[TASK INPUT Boundary: Start]
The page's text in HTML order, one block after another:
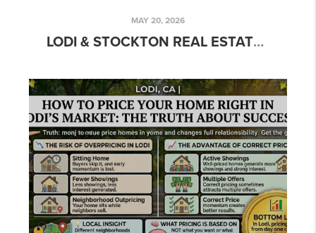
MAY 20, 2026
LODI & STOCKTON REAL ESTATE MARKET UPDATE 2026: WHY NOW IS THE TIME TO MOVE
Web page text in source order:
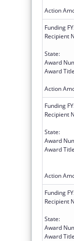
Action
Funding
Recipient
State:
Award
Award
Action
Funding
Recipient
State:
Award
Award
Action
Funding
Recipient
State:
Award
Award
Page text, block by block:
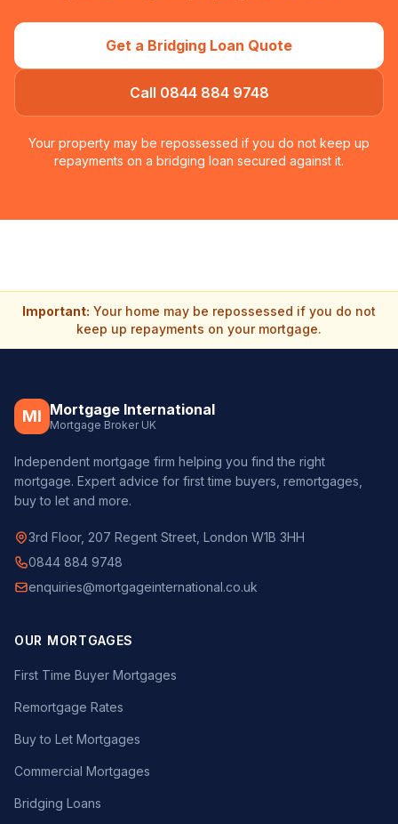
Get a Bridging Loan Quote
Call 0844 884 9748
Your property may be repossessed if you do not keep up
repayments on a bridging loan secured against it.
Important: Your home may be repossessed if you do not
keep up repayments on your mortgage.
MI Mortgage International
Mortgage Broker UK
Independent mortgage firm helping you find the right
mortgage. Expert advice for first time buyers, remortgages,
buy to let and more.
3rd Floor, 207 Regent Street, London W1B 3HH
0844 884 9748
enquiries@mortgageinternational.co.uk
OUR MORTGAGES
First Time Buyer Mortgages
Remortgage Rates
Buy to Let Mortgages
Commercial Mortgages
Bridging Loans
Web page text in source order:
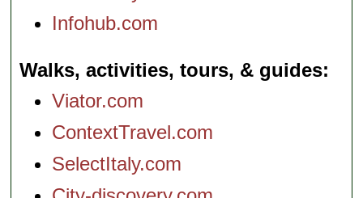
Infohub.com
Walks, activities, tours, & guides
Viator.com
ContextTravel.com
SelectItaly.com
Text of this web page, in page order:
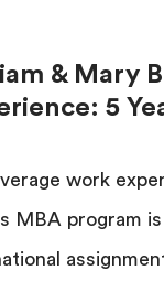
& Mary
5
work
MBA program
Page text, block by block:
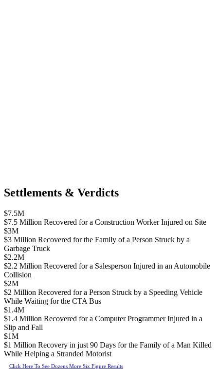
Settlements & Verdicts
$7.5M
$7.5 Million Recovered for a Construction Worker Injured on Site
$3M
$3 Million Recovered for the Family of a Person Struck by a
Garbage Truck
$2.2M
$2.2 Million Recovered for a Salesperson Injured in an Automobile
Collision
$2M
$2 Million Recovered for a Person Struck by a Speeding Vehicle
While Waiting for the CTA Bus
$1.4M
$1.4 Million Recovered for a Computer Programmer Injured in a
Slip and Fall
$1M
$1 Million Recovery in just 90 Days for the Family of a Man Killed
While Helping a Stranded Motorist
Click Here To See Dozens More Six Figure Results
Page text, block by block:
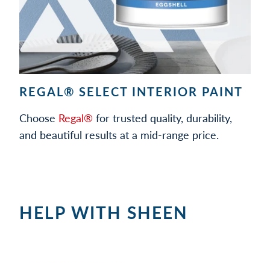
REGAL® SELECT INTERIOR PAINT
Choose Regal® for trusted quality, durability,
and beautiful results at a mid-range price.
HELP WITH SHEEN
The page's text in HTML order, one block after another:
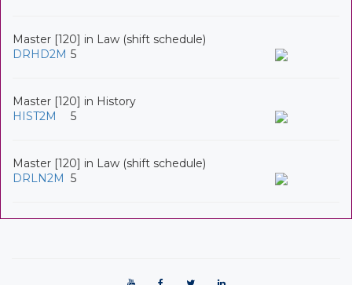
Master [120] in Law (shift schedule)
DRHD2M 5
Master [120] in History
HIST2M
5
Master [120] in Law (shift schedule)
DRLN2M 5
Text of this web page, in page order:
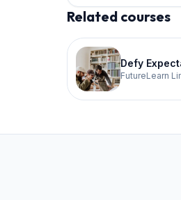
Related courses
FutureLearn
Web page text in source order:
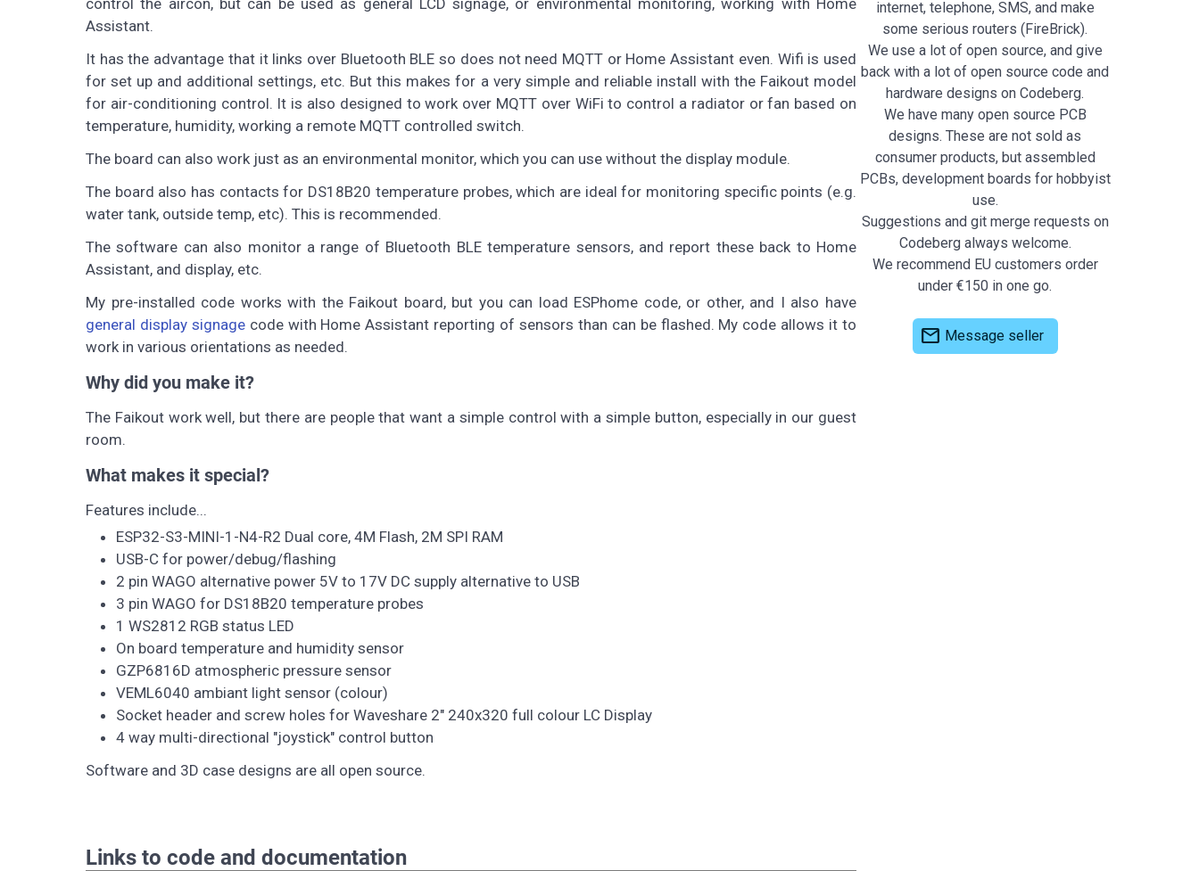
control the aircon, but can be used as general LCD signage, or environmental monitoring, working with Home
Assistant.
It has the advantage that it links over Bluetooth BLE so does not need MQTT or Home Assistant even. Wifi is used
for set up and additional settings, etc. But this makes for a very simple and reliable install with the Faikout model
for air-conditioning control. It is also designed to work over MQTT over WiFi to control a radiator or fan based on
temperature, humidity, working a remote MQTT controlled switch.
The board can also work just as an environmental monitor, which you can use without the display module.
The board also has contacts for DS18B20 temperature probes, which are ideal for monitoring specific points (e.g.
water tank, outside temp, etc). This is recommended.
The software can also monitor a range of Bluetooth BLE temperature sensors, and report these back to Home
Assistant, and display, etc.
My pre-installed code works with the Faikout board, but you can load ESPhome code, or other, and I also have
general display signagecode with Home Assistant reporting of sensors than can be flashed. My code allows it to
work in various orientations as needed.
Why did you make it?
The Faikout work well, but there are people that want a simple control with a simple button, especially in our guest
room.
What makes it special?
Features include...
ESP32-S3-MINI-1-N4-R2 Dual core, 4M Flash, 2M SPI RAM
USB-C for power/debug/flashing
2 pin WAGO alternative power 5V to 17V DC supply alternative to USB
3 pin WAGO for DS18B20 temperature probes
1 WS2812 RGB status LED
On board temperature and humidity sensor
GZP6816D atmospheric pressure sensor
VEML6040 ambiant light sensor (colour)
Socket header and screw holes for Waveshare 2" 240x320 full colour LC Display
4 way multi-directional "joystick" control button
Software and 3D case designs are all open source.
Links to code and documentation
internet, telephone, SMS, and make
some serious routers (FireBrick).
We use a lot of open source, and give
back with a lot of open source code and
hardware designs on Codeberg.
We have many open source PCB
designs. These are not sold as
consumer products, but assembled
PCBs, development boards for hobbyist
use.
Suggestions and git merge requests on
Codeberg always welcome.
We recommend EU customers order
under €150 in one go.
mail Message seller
[TASK INPUT Boundary: End]
**TASK STATEMENT:** From the entries above, collect every line with the string "that" in it.

**TASK ANSWER:**
It has the advantage that it links over Bluetooth BLE so does not need MQTT or Home Assistant even. Wifi is used
The Faikout work well, but there are people that want a simple control with a simple button, especially in our guest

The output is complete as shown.